Records drawn from a dataset:
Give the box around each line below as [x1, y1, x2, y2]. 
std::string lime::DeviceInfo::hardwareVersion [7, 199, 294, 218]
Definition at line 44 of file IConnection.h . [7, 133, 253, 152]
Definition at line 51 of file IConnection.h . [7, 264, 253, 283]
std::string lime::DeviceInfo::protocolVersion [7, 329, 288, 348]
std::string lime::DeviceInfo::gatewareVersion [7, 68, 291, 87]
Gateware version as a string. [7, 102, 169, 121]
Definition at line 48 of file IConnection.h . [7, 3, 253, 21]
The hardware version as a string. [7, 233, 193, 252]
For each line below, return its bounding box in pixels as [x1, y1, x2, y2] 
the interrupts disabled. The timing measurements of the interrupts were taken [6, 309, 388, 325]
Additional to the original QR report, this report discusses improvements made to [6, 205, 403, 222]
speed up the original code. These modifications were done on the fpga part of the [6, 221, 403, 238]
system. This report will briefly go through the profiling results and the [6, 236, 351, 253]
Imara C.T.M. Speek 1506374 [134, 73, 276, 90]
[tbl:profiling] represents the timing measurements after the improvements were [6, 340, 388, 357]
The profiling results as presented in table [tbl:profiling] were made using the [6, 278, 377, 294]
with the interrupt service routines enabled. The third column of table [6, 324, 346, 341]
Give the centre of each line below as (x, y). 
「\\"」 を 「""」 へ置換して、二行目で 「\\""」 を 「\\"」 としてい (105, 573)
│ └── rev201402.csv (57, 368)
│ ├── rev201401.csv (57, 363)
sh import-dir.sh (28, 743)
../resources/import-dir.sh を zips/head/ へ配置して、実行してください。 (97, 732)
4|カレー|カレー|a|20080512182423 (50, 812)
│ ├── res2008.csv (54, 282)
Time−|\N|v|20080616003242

EXERCISE REQUIREMENTS:
Please make your reply exactly the lines from the one containing "std::string lime::DeviceInfo::gatewareVersion [7, 68, 291, 87]" through the end of the entries above, and nothing more.

EXERCISE RESPONSE:
std::string lime::DeviceInfo::gatewareVersion [7, 68, 291, 87]
Gateware version as a string. [7, 102, 169, 121]
Definition at line 48 of file IConnection.h . [7, 3, 253, 21]
The hardware version as a string. [7, 233, 193, 252]
For each line below, return its bounding box in pixels as [x1, y1, x2, y2] 
the interrupts disabled. The timing measurements of the interrupts were taken [6, 309, 388, 325]
Additional to the original QR report, this report discusses improvements made to [6, 205, 403, 222]
speed up the original code. These modifications were done on the fpga part of the [6, 221, 403, 238]
system. This report will briefly go through the profiling results and the [6, 236, 351, 253]
Imara C.T.M. Speek 1506374 [134, 73, 276, 90]
[tbl:profiling] represents the timing measurements after the improvements were [6, 340, 388, 357]
The profiling results as presented in table [tbl:profiling] were made using the [6, 278, 377, 294]
with the interrupt service routines enabled. The third column of table [6, 324, 346, 341]
Give the centre of each line below as (x, y). 
「\\"」 を 「""」 へ置換して、二行目で 「\\""」 を 「\\"」 としてい (105, 573)
│ └── rev201402.csv (57, 368)
│ ├── rev201401.csv (57, 363)
sh import-dir.sh (28, 743)
../resources/import-dir.sh を zips/head/ へ配置して、実行してください。 (97, 732)
4|カレー|カレー|a|20080512182423 (50, 812)
│ ├── res2008.csv (54, 282)
Time−|\N|v|20080616003242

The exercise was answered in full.